The Bishop's speech smacks of pure desperation.

It is outrageous that the Church is shamelessly proposing that that its schools, run entirely from public funds, should become virtually Christian madrassas, simply to save the dying church. Surely it is children's education that should come first, not evangelising in a faith that the vast majority of children and most of their parents have abandoned.

The Government needs to seriously rethink its own unhealthily close relationship with the Church over education. Religious evangelisation should be kept outside schools and children should be taught together regardless of faith, and without parents being forced to attend church, simply to have their children admitted to the local school.

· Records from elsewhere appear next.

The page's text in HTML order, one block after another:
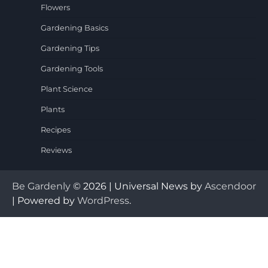
Flowers
Gardening Basics
Gardening Tips
Gardening Tools
Plant Science
Plants
Recipes
Reviews
Be Gardenly © 2026 | Universal News by Ascendoor
| Powered by WordPress.
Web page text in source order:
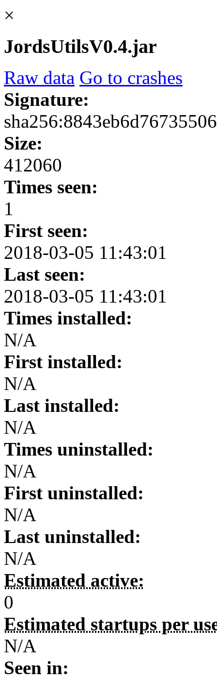
×
JordsUtilsV0.4.jar
Raw data Go to crashes
Signature:
Size:
412060
Times seen:
1
First seen:
2018-03-05 11:43:01
Last seen:
2018-03-05 11:43:01
Times installed:
N/A
First installed:
N/A
Last installed:
N/A
Times uninstalled:
N/A
First uninstalled:
N/A
Last uninstalled:
N/A
Estimated active:
0
Estimated startups per
N/A
Seen in:
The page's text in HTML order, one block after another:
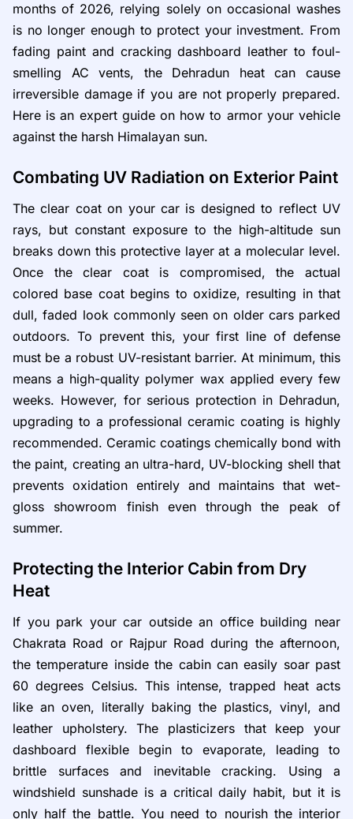
months of 2026, relying solely on occasional washes
is no longer enough to protect your investment. From
fading paint and cracking dashboard leather to foul-
smelling AC vents, the Dehradun heat can cause
irreversible damage if you are not properly prepared.
Here is an expert guide on how to armor your vehicle
against the harsh Himalayan sun.
Combating UV Radiation on Exterior Paint
The clear coat on your car is designed to reflect UV
rays, but constant exposure to the high-altitude sun
breaks down this protective layer at a molecular level.
Once the clear coat is compromised, the actual
colored base coat begins to oxidize, resulting in that
dull, faded look commonly seen on older cars parked
outdoors. To prevent this, your first line of defense
must be a robust UV-resistant barrier. At minimum, this
means a high-quality polymer wax applied every few
weeks. However, for serious protection in Dehradun,
upgrading to a professional ceramic coating is highly
recommended. Ceramic coatings chemically bond with
the paint, creating an ultra-hard, UV-blocking shell that
prevents oxidation entirely and maintains that wet-
gloss showroom finish even through the peak of
summer.
Protecting the Interior Cabin from Dry
Heat
If you park your car outside an office building near
Chakrata Road or Rajpur Road during the afternoon,
the temperature inside the cabin can easily soar past
60 degrees Celsius. This intense, trapped heat acts
like an oven, literally baking the plastics, vinyl, and
leather upholstery. The plasticizers that keep your
dashboard flexible begin to evaporate, leading to
brittle surfaces and inevitable cracking. Using a
windshield sunshade is a critical daily habit, but it is
only half the battle. You need to nourish the interior
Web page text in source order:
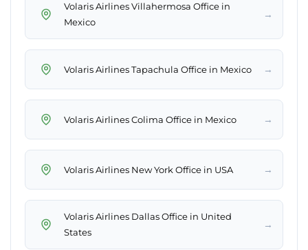
Volaris Airlines Villahermosa Office in
Mexico
→
Volaris Airlines Tapachula Office in Mexico →
Volaris Airlines Colima Office in Mexico →
Volaris Airlines New York Office in USA →
Volaris Airlines Dallas Office in United
States
→
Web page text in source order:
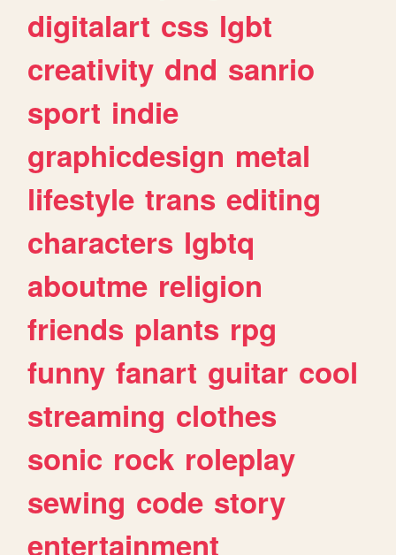
digitalart css lgbt
creativity dnd sanrio
sport indie
graphicdesign metal
lifestyle trans editing
characters lgbtq
aboutme religion
friends plants rpg
funny fanart guitar cool
streaming clothes
sonic rock roleplay
sewing code story
entertainment
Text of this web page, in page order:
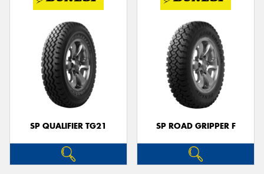
SP QUALIFIER TG21 SP ROAD GRIPPER F
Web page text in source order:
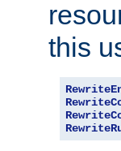
this
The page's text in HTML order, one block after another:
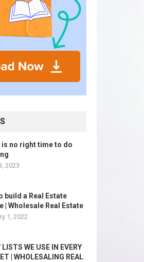
is no right time to do
2023
build a Real Estate
| Wholesale Real Estate
1, 2022
WE USE IN EVERY
| WHOLESALING REAL
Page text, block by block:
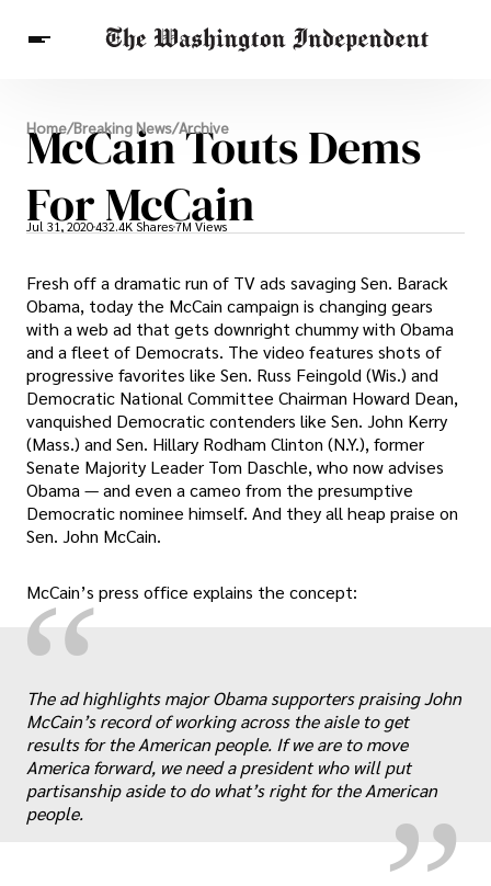
Breaking News
Finance
Celebrities
Entertainment
Crypto
Others
Home/Breaking News/Archive
McCain Touts Dems
For McCain
Jul 31, 2020432.4K Shares7M Views
Fresh off a dramatic run of TV ads savaging Sen. Barack
Obama, today the McCain campaign is changing gears
with a web ad that gets downright chummy with Obama
and a fleet of Democrats. The video features shots of
progressive favorites like Sen. Russ Feingold (Wis.) and
Democratic National Committee Chairman Howard Dean,
vanquished Democratic contenders like Sen. John Kerry
(Mass.) and Sen. Hillary Rodham Clinton (N.Y.), former
Senate Majority Leader Tom Daschle, who now advises
Obama — and even a cameo from the presumptive
Democratic nominee himself. And they all heap praise on
Sen. John McCain.
McCain’s press office explains the concept:
“
„
The ad highlights major Obama supporters praising John
McCain’s record of working across the aisle to get
results for the American people. If we are to move
America forward, we need a president who will put
partisanship aside to do what’s right for the American
people.

And did the Bishop of Oxford really say that he thought that the clergy ought to have a camp bed in every school? I'm not sure that parents would be too keen on that given what has happened in other religious institutions.

So, we return to the question – is this an indication that the Church is taking its last dying gasps and clutching at anything that might save it? Or is it going to succeed in reviving itself and impose its often unpleasant doctrines on us all?